It comes the next morning after numerous reports on the flooding, the damage done, and an interview with newly appointed Gotham mayor, Bella Reál. The reporter details a gruesome death, the way the three gunshot wounds caused him to bleed out in under three minutes. An officer's bodycam footage is released, played after the initial report, and Bruce watches Edward get shot, watches himself grieve over his body, then watches himself attack the group of police who were responsible for his death.

Bruce hates it all. Seeing it on tv is just like being there all over again, having to hold Edward and comfort him through his inevitable passing. He hates how vulnerable he'd been in that moment, grief clouding his judgment, unable to make the right decision, which would have been to stay with Edward instead of running. He's so used to running. He's so used to leaving when something becomes too much.
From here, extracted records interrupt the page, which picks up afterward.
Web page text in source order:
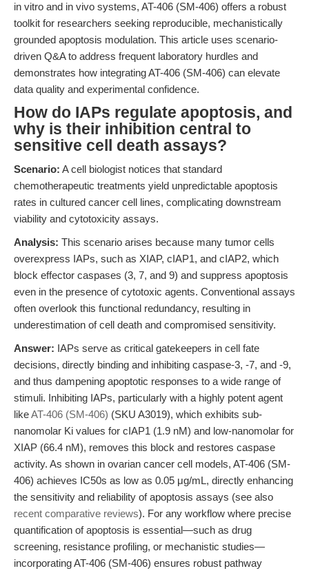
in vitro and in vivo systems, AT-406 (SM-406) offers a robust
toolkit for researchers seeking reproducible, mechanistically
grounded apoptosis modulation. This article uses scenario-
driven Q&A to address frequent laboratory hurdles and
demonstrates how integrating AT-406 (SM-406) can elevate
data quality and experimental confidence.
How do IAPs regulate apoptosis, and
why is their inhibition central to
sensitive cell death assays?
Scenario: A cell biologist notices that standard
chemotherapeutic treatments yield unpredictable apoptosis
rates in cultured cancer cell lines, complicating downstream
viability and cytotoxicity assays.
Analysis: This scenario arises because many tumor cells
overexpress IAPs, such as XIAP, cIAP1, and cIAP2, which
block effector caspases (3, 7, and 9) and suppress apoptosis
even in the presence of cytotoxic agents. Conventional assays
often overlook this functional redundancy, resulting in
underestimation of cell death and compromised sensitivity.
Answer: IAPs serve as critical gatekeepers in cell fate
decisions, directly binding and inhibiting caspase-3, -7, and -9,
and thus dampening apoptotic responses to a wide range of
stimuli. Inhibiting IAPs, particularly with a highly potent agent
likeAT-406 (SM-406) (SKU A3019), which exhibits sub-
nanomolar Ki values for cIAP1 (1.9 nM) and low-nanomolar for
XIAP (66.4 nM), removes this block and restores caspase
activity. As shown in ovarian cancer cell models, AT-406 (SM-
406) achieves IC50s as low as 0.05 μg/mL, directly enhancing
the sensitivity and reliability of apoptosis assays (see also
recent comparative reviews). For any workflow where precise
quantification of apoptosis is essential—such as drug
screening, resistance profiling, or mechanistic studies—
incorporating AT-406 (SM-406) ensures robust pathway
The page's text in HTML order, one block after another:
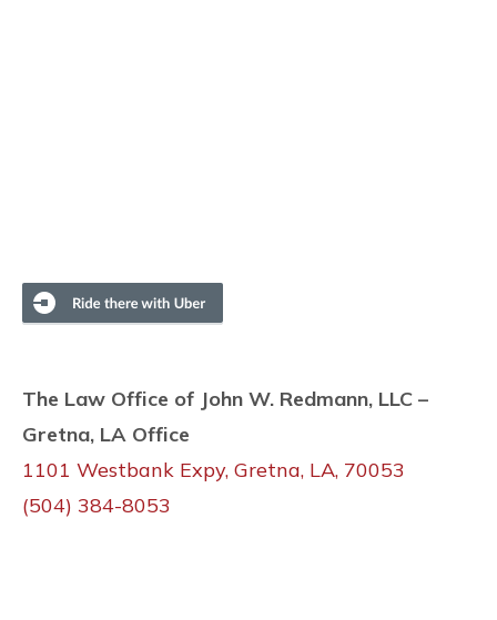
The Law Office of John W. Redmann, LLC –
Gretna, LA Office
1101 Westbank Expy, Gretna, LA, 70053
(504) 384-8053
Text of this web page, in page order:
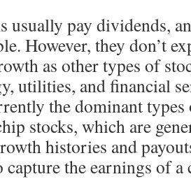
usually pay dividends,
However, they don’t
as other types of
utilities, and financial
the dominant
stocks, which are
histories and
capture the earnings of
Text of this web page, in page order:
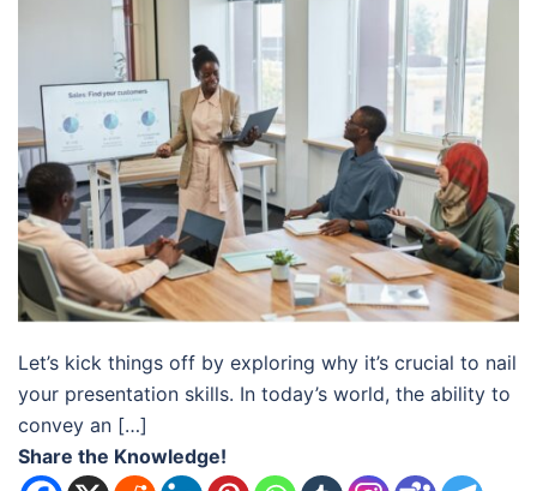
Let’s kick things off by exploring why it’s crucial to nail
your presentation skills. In today’s world, the ability to
convey an […]
Share the Knowledge!
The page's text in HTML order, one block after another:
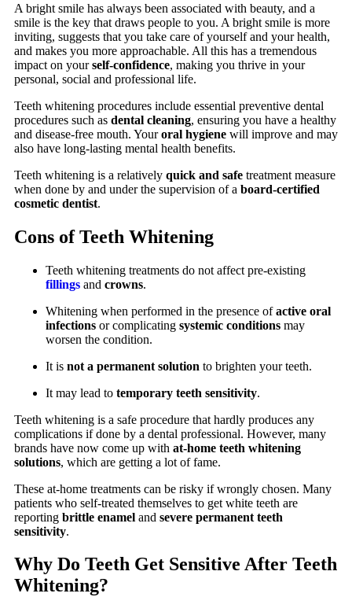
A bright smile has always been associated with beauty, and a
smile is the key that draws people to you. A bright smile is more
inviting, suggests that you take care of yourself and your health,
and makes you more approachable. All this has a tremendous
impact on yourself-confidence, making you thrive in your
personal, social and professional life.
Teeth whitening procedures include essential preventive dental
procedures such as dental cleaning, ensuring you have a healthy
and disease-free mouth. Youroral hygiene will improve and may
also have long-lasting mental health benefits.
Teeth whitening is a relatively quick and safe treatment measure
when done by and under the supervision of a board-certified
cosmetic dentist.
Cons of Teeth Whitening
Teeth whitening treatments do not affect pre-existing
fillings and crowns.
Whitening when performed in the presence ofactive oral
infections or complicating systemic conditions may
worsen the condition.
It is not a permanent solution to brighten your teeth.
It may lead to temporary teeth sensitivity.
Teeth whitening is a safe procedure that hardly produces any
complications if done by a dental professional. However, many
brands have now come up with at-home teeth whitening
solutions, which are getting a lot of fame.
These at-home treatments can be risky if wrongly chosen. Many
patients who self-treated themselves to get white teeth are
reporting brittle enamel and severe permanent teeth
sensitivity.
Why Do Teeth Get Sensitive After Teeth
Whitening?
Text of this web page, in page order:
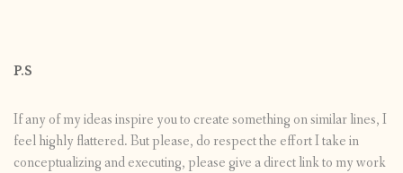
P.S
If any of my ideas inspire you to create something on similar lines, I
feel highly flattered. But please, do respect the effort I take in
conceptualizing and executing, please give a direct link to my work
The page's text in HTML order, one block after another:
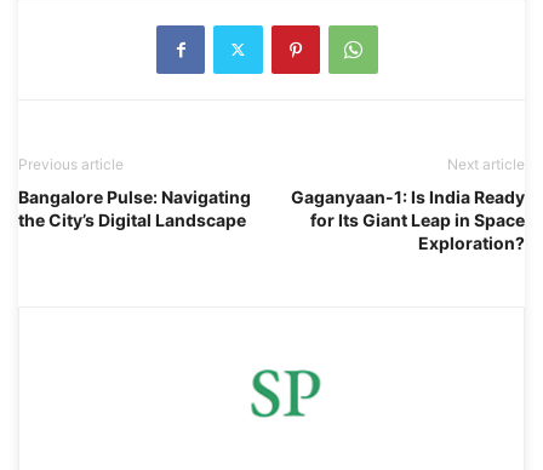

It's easier than to face it, and he knows this makes him weak, but he can't help it.

People have questions about the Batman now, what his affiliation with the Riddler is, and the reporter even entertains a few fresh conspiracies that have been circulating the internet. Disdain fills her voice as she talks about the Batman and who he is to the city now, how he's never been the hero everyone thought he was. Bruce hates that she's not wrong.

He thinks the entire report is unnecessarily cruel, however, as the woman describes Edward's death with no remorse. Bruce has to see both sides of it, a master of the game of devil's advocate, and acknowledges that Edward has caused what feels like irreversible damage to the city. There's no way they can recover from all of this, and Batman's position as a symbol of hope for the city is gone. Still, he watches the entire story, his eyes bloodshot and glistening at the edges as he recalls the memory, fresh and painful in his mind like a wound that won't stop bleeding.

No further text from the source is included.